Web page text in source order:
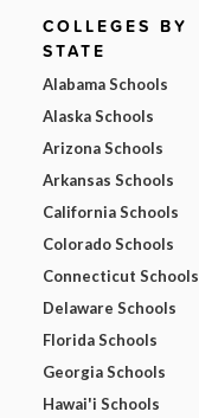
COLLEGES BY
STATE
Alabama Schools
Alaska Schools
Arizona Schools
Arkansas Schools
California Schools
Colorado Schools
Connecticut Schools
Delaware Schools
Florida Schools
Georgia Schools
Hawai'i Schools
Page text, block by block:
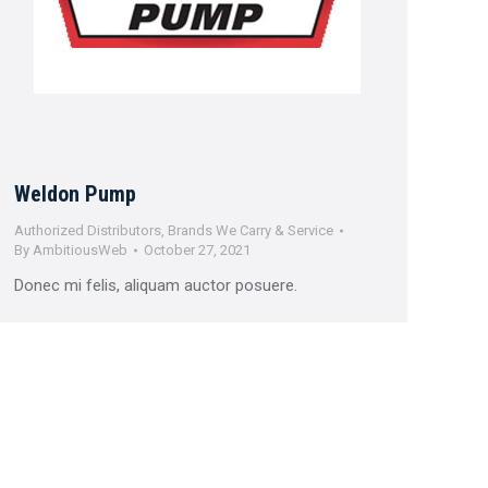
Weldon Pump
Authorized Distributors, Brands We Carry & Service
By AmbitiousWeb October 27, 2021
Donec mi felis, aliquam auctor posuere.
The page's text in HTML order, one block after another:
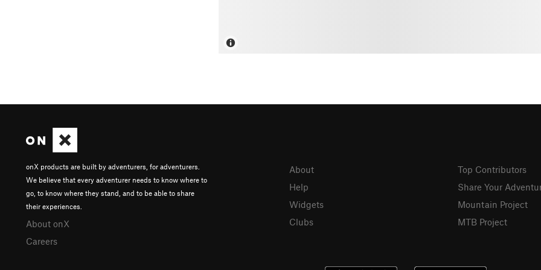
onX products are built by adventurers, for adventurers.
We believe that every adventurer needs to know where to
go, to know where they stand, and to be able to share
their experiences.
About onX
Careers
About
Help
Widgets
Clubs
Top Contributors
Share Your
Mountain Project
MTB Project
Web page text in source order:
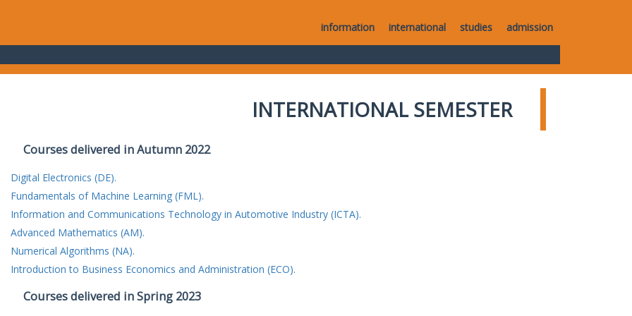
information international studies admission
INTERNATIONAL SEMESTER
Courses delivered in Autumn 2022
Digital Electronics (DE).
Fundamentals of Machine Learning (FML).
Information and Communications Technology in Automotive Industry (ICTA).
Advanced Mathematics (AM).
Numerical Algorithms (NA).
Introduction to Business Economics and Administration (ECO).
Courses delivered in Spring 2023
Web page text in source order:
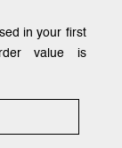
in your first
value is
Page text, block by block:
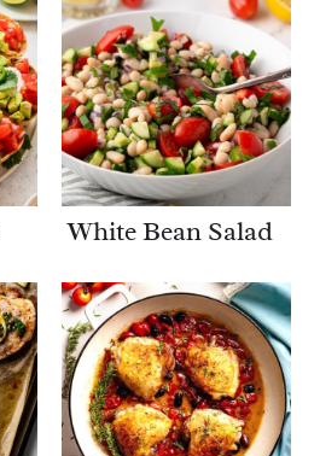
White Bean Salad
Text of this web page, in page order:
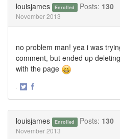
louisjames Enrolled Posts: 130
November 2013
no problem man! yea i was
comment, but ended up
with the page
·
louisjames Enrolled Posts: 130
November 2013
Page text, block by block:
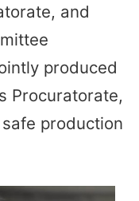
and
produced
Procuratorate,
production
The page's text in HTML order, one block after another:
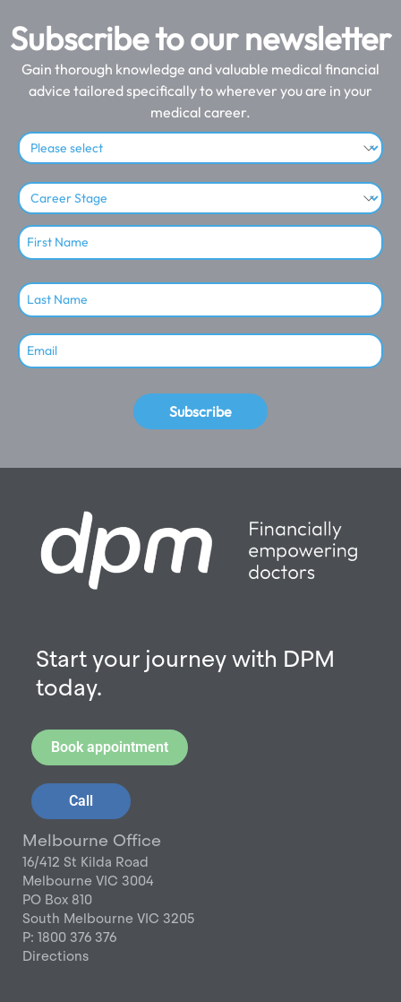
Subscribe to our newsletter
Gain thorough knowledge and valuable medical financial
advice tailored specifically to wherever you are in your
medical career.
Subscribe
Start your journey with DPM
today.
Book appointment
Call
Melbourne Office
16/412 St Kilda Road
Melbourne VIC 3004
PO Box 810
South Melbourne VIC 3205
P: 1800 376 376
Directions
_ _ _ _ _ _ _
• **Your objective**
Pictures are not part of the copy; retype all the other material exactly.

• **Answer to the problem**
Web page text in source order:
COLLEGES BY
STATE
Alabama Schools
Alaska Schools
Arizona Schools
Arkansas Schools
California Schools
Colorado Schools
Connecticut Schools
Delaware Schools
Florida Schools
Georgia Schools
Hawai'i Schools
Page text, block by block:
Weldon Pump
Authorized Distributors, Brands We Carry & Service
By AmbitiousWeb October 27, 2021
Donec mi felis, aliquam auctor posuere.
The page's text in HTML order, one block after another:
onX products are built by adventurers, for adventurers.
We believe that every adventurer needs to know where to
go, to know where they stand, and to be able to share
their experiences.
About onX
Careers
About
Help
Widgets
Clubs
Top Contributors
Share Your
Mountain Project
MTB Project
Web page text in source order:
information international studies admission
INTERNATIONAL SEMESTER
Courses delivered in Autumn 2022
Digital Electronics (DE).
Fundamentals of Machine Learning (FML).
Information and Communications Technology in Automotive Industry (ICTA).
Advanced Mathematics (AM).
Numerical Algorithms (NA).
Introduction to Business Economics and Administration (ECO).
Courses delivered in Spring 2023
Web page text in source order:
in your first
value is
Page text, block by block:
White Bean Salad
Text of this web page, in page order:
louisjames Enrolled Posts: 130
November 2013
no problem man! yea i was
comment, but ended up
with the page
·
louisjames Enrolled Posts: 130
November 2013
Page text, block by block:
and
produced
Procuratorate,
production
The page's text in HTML order, one block after another:
Subscribe to our newsletter
Gain thorough knowledge and valuable medical financial
advice tailored specifically to wherever you are in your
medical career.
Subscribe
Start your journey with DPM
today.
Book appointment
Call
Melbourne Office
16/412 St Kilda Road
Melbourne VIC 3004
PO Box 810
South Melbourne VIC 3205
P: 1800 376 376
Directions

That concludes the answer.